Concept

Italian Egyptians

Summary
Italians in Egypt, also referred to as Italian Egyptians (Italo-egiziani), are Egyptian-born citizens who are fully or partially of Italian descent, whose ancestors were Italians who emigrated to Egypt during the Italian diaspora, or Italian-born people in Egypt. This Italian community have a history that goes back to Roman times. The last Queen of ancient Egypt (the Greek Cleopatra) married the Roman Mark Antony bringing her country as "dowry", and since then Egypt was part of the Roman Empire and the Byzantine Empire for centuries.

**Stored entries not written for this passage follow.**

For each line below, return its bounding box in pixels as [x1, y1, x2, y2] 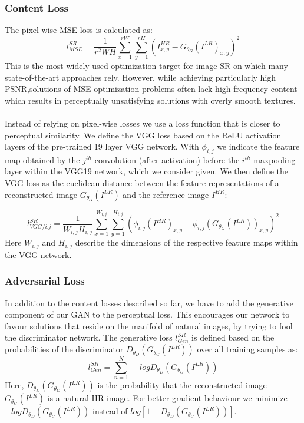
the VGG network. [5, 248, 72, 260]
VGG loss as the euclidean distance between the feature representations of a [5, 177, 279, 189]
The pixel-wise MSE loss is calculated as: [5, 24, 153, 36]
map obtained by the [5, 153, 80, 166]
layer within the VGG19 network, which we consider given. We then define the [5, 165, 289, 177]
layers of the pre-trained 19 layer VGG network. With [5, 140, 199, 153]
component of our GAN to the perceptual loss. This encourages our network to [5, 308, 290, 320]
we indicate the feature [217, 140, 300, 153]
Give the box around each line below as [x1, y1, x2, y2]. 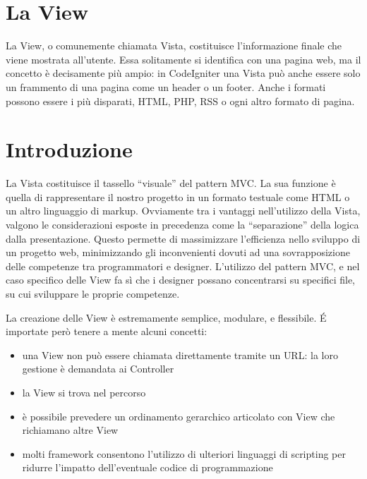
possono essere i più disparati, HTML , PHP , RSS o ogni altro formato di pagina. [6, 93, 355, 108]
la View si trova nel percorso [22, 384, 146, 399]
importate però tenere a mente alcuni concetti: [6, 324, 207, 339]
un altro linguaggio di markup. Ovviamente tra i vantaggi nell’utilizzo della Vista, [6, 203, 361, 218]
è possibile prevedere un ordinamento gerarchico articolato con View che [22, 408, 335, 423]
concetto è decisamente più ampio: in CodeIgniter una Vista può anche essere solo [6, 66, 361, 80]
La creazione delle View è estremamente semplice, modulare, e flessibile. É [6, 310, 327, 325]
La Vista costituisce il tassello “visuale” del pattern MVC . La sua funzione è [6, 176, 336, 190]
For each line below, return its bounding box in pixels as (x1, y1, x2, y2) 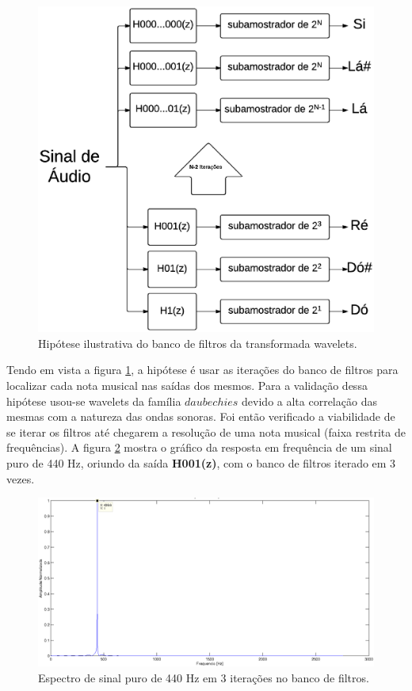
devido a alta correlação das (242, 392, 377, 409)
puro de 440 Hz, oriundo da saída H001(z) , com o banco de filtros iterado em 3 (6, 454, 396, 471)
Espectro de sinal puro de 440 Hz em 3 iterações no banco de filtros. (38, 669, 369, 685)
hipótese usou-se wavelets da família (6, 392, 181, 409)
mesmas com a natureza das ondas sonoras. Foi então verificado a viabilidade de (6, 408, 395, 425)
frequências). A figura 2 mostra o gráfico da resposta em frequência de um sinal (6, 439, 392, 456)
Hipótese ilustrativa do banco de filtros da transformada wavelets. (38, 334, 357, 351)
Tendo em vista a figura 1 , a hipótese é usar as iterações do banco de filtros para (6, 361, 399, 378)
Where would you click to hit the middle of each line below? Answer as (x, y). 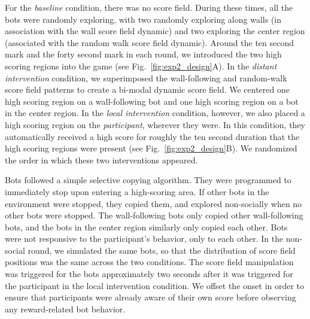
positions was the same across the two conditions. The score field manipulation (149, 262)
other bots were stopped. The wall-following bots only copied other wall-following (154, 215)
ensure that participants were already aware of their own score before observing (151, 297)
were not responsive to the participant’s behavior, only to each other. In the (144, 239)
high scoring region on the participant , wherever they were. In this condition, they (155, 124)
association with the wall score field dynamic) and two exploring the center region (155, 31)
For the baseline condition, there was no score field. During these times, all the (149, 7)
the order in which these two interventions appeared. (101, 159)
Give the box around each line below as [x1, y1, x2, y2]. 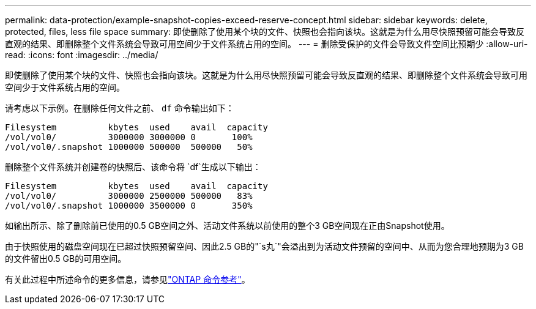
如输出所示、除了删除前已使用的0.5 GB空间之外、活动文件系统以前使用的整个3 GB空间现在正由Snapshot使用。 [5, 220, 450, 231]
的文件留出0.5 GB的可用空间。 [5, 253, 127, 264]
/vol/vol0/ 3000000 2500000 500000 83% [5, 191, 253, 201]
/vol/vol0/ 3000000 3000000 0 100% [5, 132, 253, 142]
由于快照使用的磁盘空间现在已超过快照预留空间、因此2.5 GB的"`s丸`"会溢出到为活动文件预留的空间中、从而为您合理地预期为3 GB [5, 241, 524, 251]
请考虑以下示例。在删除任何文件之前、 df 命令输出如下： [5, 103, 234, 113]
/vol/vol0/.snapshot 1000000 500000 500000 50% [5, 142, 253, 152]
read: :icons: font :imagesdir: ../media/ [5, 50, 158, 60]
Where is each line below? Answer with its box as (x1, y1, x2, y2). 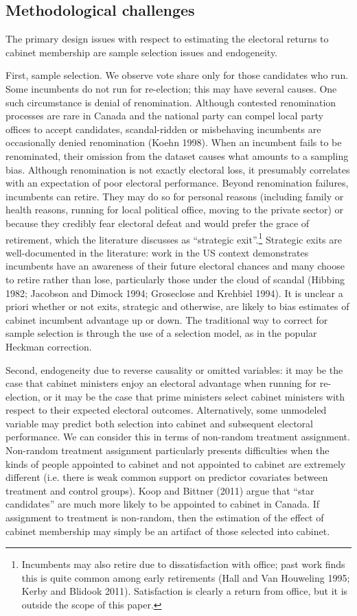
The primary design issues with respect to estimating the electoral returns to (5, 32, 329, 46)
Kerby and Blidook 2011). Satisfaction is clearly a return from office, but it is (21, 584, 348, 598)
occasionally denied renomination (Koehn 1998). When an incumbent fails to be (5, 135, 342, 150)
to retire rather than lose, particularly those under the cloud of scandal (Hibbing (5, 272, 345, 286)
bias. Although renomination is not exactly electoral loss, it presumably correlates (5, 162, 350, 176)
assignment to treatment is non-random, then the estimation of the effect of (5, 510, 324, 525)
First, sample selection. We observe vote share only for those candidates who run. (5, 68, 349, 82)
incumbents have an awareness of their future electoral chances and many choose (5, 259, 345, 273)
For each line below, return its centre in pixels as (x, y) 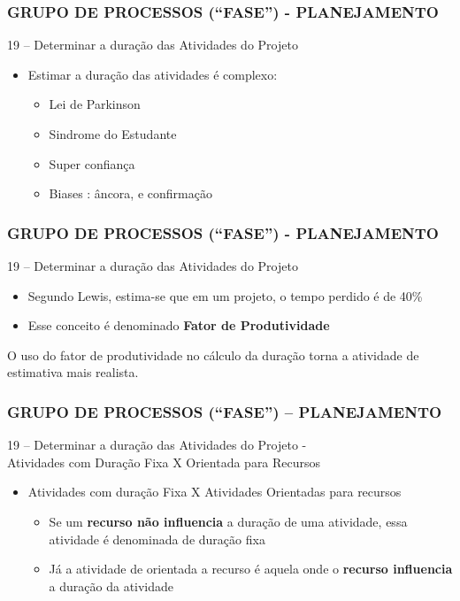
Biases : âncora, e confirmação (130, 193)
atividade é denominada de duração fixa (157, 539)
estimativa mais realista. (73, 372)
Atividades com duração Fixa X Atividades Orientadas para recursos (215, 492)
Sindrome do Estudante (113, 134)
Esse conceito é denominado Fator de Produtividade (179, 325)
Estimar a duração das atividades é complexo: (153, 74)
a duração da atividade (111, 586)
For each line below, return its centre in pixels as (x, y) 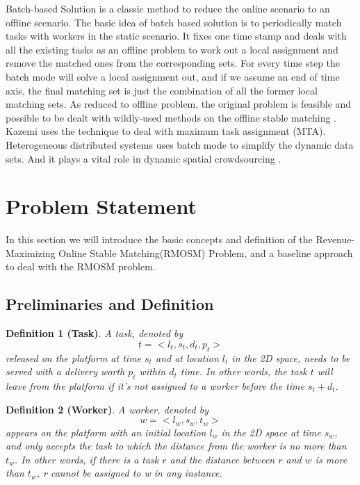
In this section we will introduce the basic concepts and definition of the (159, 239)
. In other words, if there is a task (87, 459)
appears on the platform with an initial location (106, 432)
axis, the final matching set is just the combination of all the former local (162, 90)
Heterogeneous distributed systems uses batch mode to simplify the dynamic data (180, 144)
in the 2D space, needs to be (291, 357)
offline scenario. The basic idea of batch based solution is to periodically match (174, 22)
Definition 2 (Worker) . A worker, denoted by (107, 409)
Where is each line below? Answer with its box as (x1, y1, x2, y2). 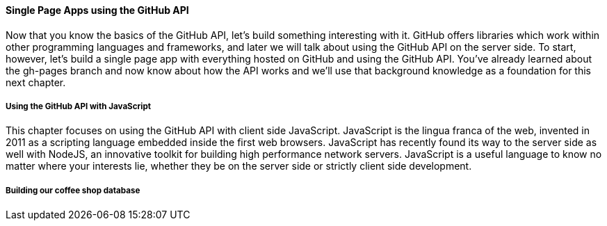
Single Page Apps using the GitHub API (6, 4, 189, 16)
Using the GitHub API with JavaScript (6, 102, 152, 111)
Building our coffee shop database (6, 185, 140, 195)
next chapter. (6, 76, 66, 88)
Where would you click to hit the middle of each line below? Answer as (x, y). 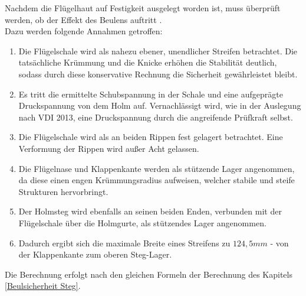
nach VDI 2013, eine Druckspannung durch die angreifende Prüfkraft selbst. (156, 117)
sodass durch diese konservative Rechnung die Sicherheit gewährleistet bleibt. (158, 74)
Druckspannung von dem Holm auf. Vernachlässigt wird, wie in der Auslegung (160, 105)
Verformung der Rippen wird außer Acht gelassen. (109, 148)
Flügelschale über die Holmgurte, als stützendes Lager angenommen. (142, 222)
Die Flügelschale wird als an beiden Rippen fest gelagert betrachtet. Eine (151, 137)
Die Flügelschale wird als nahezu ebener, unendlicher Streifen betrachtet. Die (158, 51)
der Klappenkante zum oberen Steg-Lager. (95, 254)
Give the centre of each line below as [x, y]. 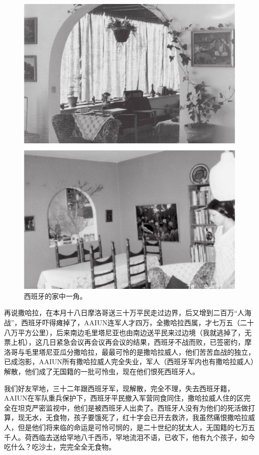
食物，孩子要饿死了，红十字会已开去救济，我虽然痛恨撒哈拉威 [154, 417]
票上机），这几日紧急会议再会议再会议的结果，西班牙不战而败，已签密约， [124, 342]
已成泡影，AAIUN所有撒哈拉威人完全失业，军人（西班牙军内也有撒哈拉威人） [129, 361]
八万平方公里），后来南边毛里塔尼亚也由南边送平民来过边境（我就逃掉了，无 [128, 332]
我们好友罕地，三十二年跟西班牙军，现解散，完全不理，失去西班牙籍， [119, 388]
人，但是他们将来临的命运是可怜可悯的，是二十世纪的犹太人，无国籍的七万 [126, 427]
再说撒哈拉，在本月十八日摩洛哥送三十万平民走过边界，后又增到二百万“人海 [128, 313]
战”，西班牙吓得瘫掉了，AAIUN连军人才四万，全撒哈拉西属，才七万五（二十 [129, 323]
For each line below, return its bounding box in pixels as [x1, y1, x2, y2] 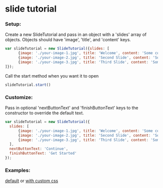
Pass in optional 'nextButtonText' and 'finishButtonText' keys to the [5, 105, 138, 111]
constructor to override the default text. [5, 110, 84, 116]
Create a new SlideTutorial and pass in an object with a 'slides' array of [5, 31, 147, 37]
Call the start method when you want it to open [5, 73, 99, 78]
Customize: [5, 94, 33, 100]
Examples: [5, 167, 31, 173]
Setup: [5, 21, 21, 28]
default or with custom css [5, 178, 58, 184]
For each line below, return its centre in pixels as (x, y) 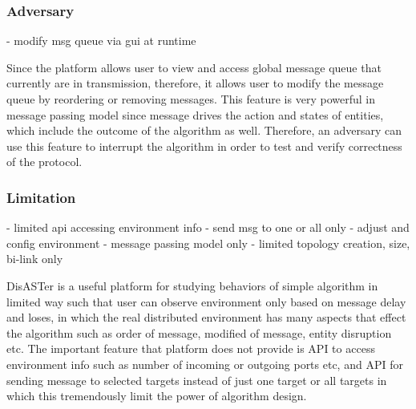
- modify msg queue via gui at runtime (101, 40)
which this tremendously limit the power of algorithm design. (157, 396)
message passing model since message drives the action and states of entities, (195, 114)
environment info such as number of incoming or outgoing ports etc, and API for (205, 364)
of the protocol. (44, 162)
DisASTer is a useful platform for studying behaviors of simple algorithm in (192, 285)
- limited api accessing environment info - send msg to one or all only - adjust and (208, 227)
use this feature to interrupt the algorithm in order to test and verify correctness (204, 146)
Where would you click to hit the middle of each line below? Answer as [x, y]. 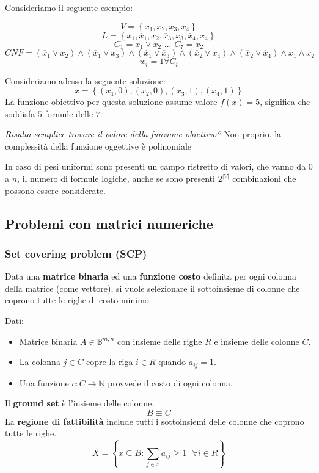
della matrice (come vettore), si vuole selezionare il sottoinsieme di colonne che [152, 288]
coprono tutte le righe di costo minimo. [78, 300]
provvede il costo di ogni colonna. [170, 382]
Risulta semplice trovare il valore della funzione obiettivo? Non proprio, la [143, 134]
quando [172, 362]
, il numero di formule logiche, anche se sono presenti [116, 179]
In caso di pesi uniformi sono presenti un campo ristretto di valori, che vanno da [156, 166]
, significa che [285, 102]
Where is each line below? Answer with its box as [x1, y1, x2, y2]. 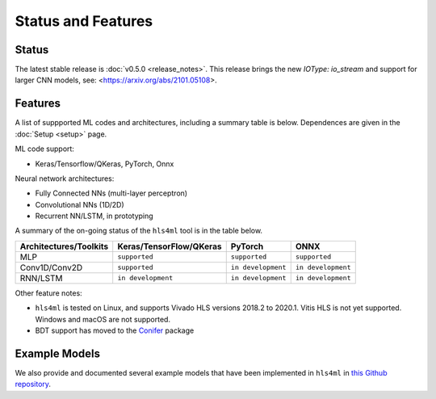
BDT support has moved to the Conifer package [35, 325, 195, 335]
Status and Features [15, 12, 153, 30]
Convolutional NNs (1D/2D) [35, 199, 124, 209]
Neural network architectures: [15, 174, 115, 183]
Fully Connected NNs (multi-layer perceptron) [35, 188, 188, 198]
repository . [15, 380, 52, 389]
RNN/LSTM [19, 272, 63, 283]
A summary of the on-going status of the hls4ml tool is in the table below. [15, 226, 262, 236]
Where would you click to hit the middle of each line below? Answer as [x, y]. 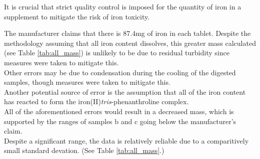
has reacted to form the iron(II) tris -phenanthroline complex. [96, 101]
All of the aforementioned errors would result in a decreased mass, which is [119, 111]
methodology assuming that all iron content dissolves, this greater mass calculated [130, 43]
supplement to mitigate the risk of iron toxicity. [77, 16]
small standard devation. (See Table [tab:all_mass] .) [84, 150]
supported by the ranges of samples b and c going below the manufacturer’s [120, 121]
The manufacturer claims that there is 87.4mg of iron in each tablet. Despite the [127, 33]
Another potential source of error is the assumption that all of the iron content [125, 91]
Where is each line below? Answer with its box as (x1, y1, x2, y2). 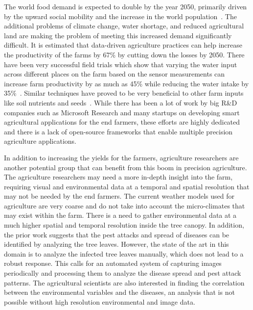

Many people from the Italian peninsula moved to live in Egypt during those centuries: the tombs of Christian Alexandria shows how deep that presence was. Since then there has been a continuous presence of people (born in the Italian peninsula) and their descendants in Egypt. During the Middle Ages Italian communities from the "Maritime Republics" of Italy (mainly Pisa, Genoa and Amalfi) were present in Egypt as merchants. Since the Renaissance the Republic of Venice has always been present in the history and commerce of Egypt: there was even a Venetian Quarter in Cairo. From the time of Napoleon I, the Italian community in Alexandria and Egypt started to grow in a huge way: the size of the community had reached around 60,000 just before World War II, forming the second largest immigrant community in Egypt. The expansion of the colonial Italian Empire after World War I was directed toward Egypt by Benito Mussolini, in order to control the Suez Canal. The Italian Duce created in the 1930s some sections of the National Fascist Party in Alexandria and Cairo, and many hundreds of Italian Egyptians become members of it. Even some intellectuals, like Filippo Tommaso Marinetti (founder of the Futurism) and the poet Giuseppe Ungaretti, were supporters of the Italian nationalism in their native Alexandria. As a consequence, during World War II the British authorities interned in concentration camps nearly 8,000 Italian Egyptians with sympathy for Italian Fascism, in order to prevent sabotage when the Italian Army attacked western Egypt in summer 1940.